In other words Kesseler syndrome does not create some sort of impassable barrier -- in the above analog imagine your risk of getting hit by a car if you stand in one place for 30 seconds - again, basically 0. It just makes collisions, over the longrun, more likely to occur between orbiting bodies. There's absolutely no risk of impairing our ability to get off Earth -- just our ability to circle around it for years in fixed orbits. And in reality, I think it's almost certain we'll eventually see a Kessler syndrome type event. The first thing two capable nations involved in an armed conflict would do is to destroy each others' satellites, resulting in a severe mutual crippling of both offensive and defensive capabilities (as well as civil chaos - imagine if GPS/comms were all taken out tomorrow!) at very low cost. So the only way we do not see a Kessler Syndrome type event is if there's literally never a significant armed conflict between any of US/Russia/China/India, and whatever other future nations develop this technology. The odds of that seem to be pretty much 0.

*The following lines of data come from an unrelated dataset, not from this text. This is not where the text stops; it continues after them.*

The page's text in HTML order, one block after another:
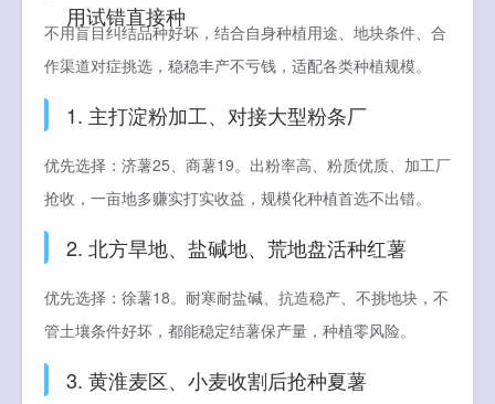
用试错直接种
不用盲目纠结品种好坏，结合自身种植用途、地块条件、合
作渠道对症挑选，稳稳丰产不亏钱，适配各类种植规模。
1. 主打淀粉加工、对接大型粉条厂
优先选择：济薯25、商薯19。出粉率高、粉质优质、加工厂
抢收，一亩地多赚实打实收益，规模化种植首选不出错。
2. 北方旱地、盐碱地、荒地盘活种红薯
优先选择：徐薯18。耐寒耐盐碱、抗造稳产、不挑地块，不
管土壤条件好坏，都能稳定结薯保产量，种植零风险。
3. 黄淮麦区、小麦收割后抢种夏薯

What makes the Kessler scenario worse is that every collision creates dozens or hundreds more cars, increasing the probability of a subsequent collision. Through positive feedback, large classes of orbits become unusable for meaningful mission lifetimes, even if the odds were still low for an individual spacecraft to have a collision in some short time window.
I doubt that “we might be able to shoot down your satellites too” is a good deterrent. I also don’t buy that the US aimed slightly next to the targets and just accidentally destroyed satellites, no way that higher ups would be satisfied by that
The China's example is there because it puts the threat mentioned in the title into a perspective.

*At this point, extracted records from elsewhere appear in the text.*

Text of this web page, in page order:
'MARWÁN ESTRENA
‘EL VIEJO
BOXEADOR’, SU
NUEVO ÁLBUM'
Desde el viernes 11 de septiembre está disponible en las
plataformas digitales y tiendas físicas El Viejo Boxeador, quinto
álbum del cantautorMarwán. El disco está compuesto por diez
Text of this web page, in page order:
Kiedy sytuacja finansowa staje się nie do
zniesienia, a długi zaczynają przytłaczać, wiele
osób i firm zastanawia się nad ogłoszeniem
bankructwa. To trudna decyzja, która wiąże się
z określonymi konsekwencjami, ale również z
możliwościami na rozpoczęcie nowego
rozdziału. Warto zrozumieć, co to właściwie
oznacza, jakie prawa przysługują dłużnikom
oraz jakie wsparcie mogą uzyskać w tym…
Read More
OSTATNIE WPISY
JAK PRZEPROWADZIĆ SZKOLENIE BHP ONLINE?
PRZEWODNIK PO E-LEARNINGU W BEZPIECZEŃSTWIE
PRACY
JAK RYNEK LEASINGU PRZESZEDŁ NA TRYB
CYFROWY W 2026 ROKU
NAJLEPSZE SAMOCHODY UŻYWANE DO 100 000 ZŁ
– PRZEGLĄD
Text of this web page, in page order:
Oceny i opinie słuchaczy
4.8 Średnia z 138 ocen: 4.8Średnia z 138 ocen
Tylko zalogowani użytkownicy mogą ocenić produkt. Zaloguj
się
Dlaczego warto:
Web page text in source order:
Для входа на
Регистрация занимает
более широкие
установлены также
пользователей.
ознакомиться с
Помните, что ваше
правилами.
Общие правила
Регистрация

We definitely shouldn't destroy any satellites, but we already did. I don't see a reason not to compare them when we discuss how big is the threat.
EDIT: to those who downvote this comment, I'd love an explanation why you think I shouldn't make this comparison. As far as I know, no country destroyed more than one, so how else am I supposed to compare them?
Also, HN finds usage of “whataboutism” a cliche perpetuated by The Last Week Tonight (John Oliver).
It is whataboutism. I don’t give a shit if it was perpetuated by some TV show. What matters is that HN needs to stop comparisons and distracting the conversation to historical artifacts “oh look, US engaged in Slavery 150 years ago so it is unfair to criticize working conditions at Foxconn”.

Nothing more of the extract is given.